The U.S. Justice Department announced that law enforcement officials seized around $6 million in ransom payments from the REvil ransomware group and the cyberattacks they carried Criminal charges were also filed against two foreign nationals who allegedly coordinated the ransomware attacks.
What Happened?
On November 8, U.S. Attorney General Merrick Garland announced that federal prosecutors charged Ukrainian Yaroslav Vsinskyi and Russian Yevgeniy Polyanin for alleged cybercrimes. Court documents show a strong link to the ransomware gang that attacked several U.S. companies back in July. As part of the investigations, the prosecutors also seized over $6 million traceable to the ransom payments.
The pair were the alleged masterminds of several
ransomware attacks in various countries. They were accused of attacking Kaseya, a Miami-based software company, which affected more than 1,500 businesses in the United States and abroad. They reportedly demanded a payment of $70 million from each victim after deploying REvil-created ransomware. It allowed them to encrypt data on these computers and demand the ransom.
The REvil ransomware gang have orchestrated several other
data breaches. For example, the
FBI accused them of the ransomware attack on JBS, the largest meat processor in the world. The breach temporarily halts production at their facilities in three countries. JBS eventually paid $11 million before the hackers unlocked their network.
The Attorney General revealed that the group deployed approximately 170,000 computers worldwide. In these attacks, they have received at least $200 million in ransom payments. Victims who refuse to pay may have to spend millions of dollars reforming their systems.
The move by prosecutors shows that the Biden administration is increasing its efforts to improve cyber security and seek out threat actors. The
president has vowed to take any necessary action to defend its people and critical infrastructure. Since law enforcement is actively tracking ransomware groups, several groups have temporarily stayed off the radar.

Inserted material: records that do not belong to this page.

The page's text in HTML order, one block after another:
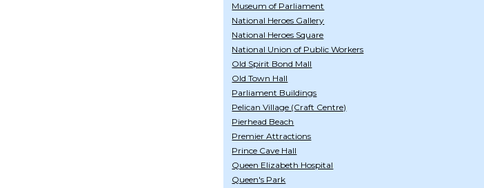
Museum of Parliament
National Heroes Gallery
National Heroes Square
National Union of Public Workers
Old Spirit Bond Mall
Old Town Hall
Parliament Buildings
Pelican Village (Craft Centre)
Pierhead Beach
Premier Attractions
Prince Cave Hall
Queen Elizabeth Hospital
Queen's Park

Who are Vasinskyi and Polyanin?
Yaroslav Vasinskyi is a 22-year-old Ukrainian hacker. He is suspected of writing the software behind the REvil cyber attack against Kaseya. The indictment also revealed that the attack limited the operations of thousands of companies for several weeks. He has reportedly deployed ransomware known as REvil that costs several companies in the U.S. millions of dollars.

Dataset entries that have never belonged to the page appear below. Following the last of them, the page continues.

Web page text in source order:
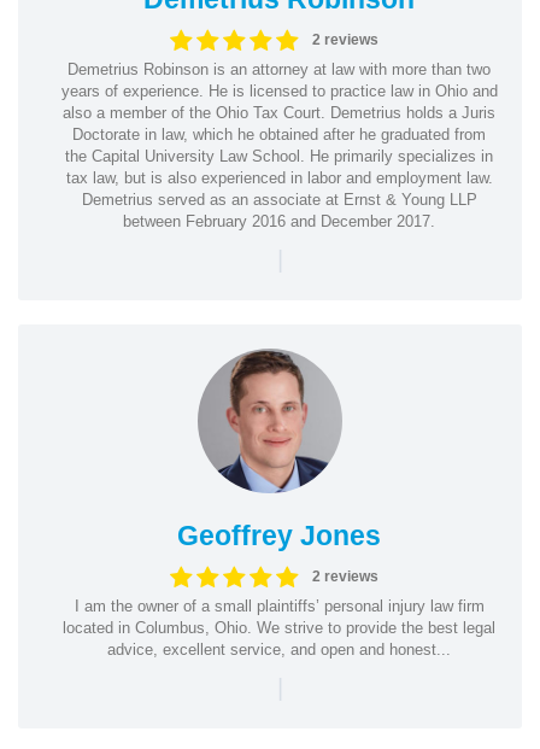
2 reviews
Demetrius Robinson is an attorney at law with more than two
years of experience. He is licensed to practice law in Ohio and
also a member of the Ohio Tax Court. Demetrius holds a Juris
Doctorate in law, which he obtained after he graduated from
the Capital University Law School. He primarily specializes in
tax law, but is also experienced in labor and employment law.
Demetrius served as an associate at Ernst & Young LLP
between February 2016 and December 2017.
|
Geoffrey Jones
2 reviews
I am the owner of a small plaintiffs’ personal injury law firm
located in Columbus, Ohio. We strive to provide the best legal
advice, excellent service, and open and honest...
|

Yevgeniy Polyanin is a 28-year-old Russian national, who is also accused of creating the REvil ransomware. He is charged with 14 counts of conspiracy to commit fraud, money laundering, and intentional damage to a protected computer. He has allegedly carried out 3,000 cyber attacks till date.
The pair worked together to design a fraudulent computer program called Sodinokibi. The program is meant to hold computer systems hostage in exchange for digital currencies like Bitcoin and Monero.
On Monday,
the Treasury Department imposed sanctions on the two foreign nationals. The cryptocurrency exchange suspected of helping to facilitate REvil's transactions, Chatex, was also sanctioned. President Biden also advised companies to disrupt the ransomware ecosystem by bolstering their cyber resilience.
How did the law enforcement catch him?
The Justice Department said authorities arrested Yaroslav Vasinskyi when he traveled to Poland last month.
“There are lots of reasons why people travel, and I cannot get into the specific reason why Mr. Vasinskyi traveled, but boy, we are glad he did,”
the Director of the FBI announced on Monday. Vasinskyi is in custody in Poland pending the verdict of his extradition proceedings. Polyanin, on the other hand, has not been apprehended.
The Attorney General promised that the government will not stop its aggressive pursuit of all the criminal gangs within the ransomware ecosystem. Experts say apprehending suspected cybercriminals is part of the ongoing fight against hackers by the Biden administration.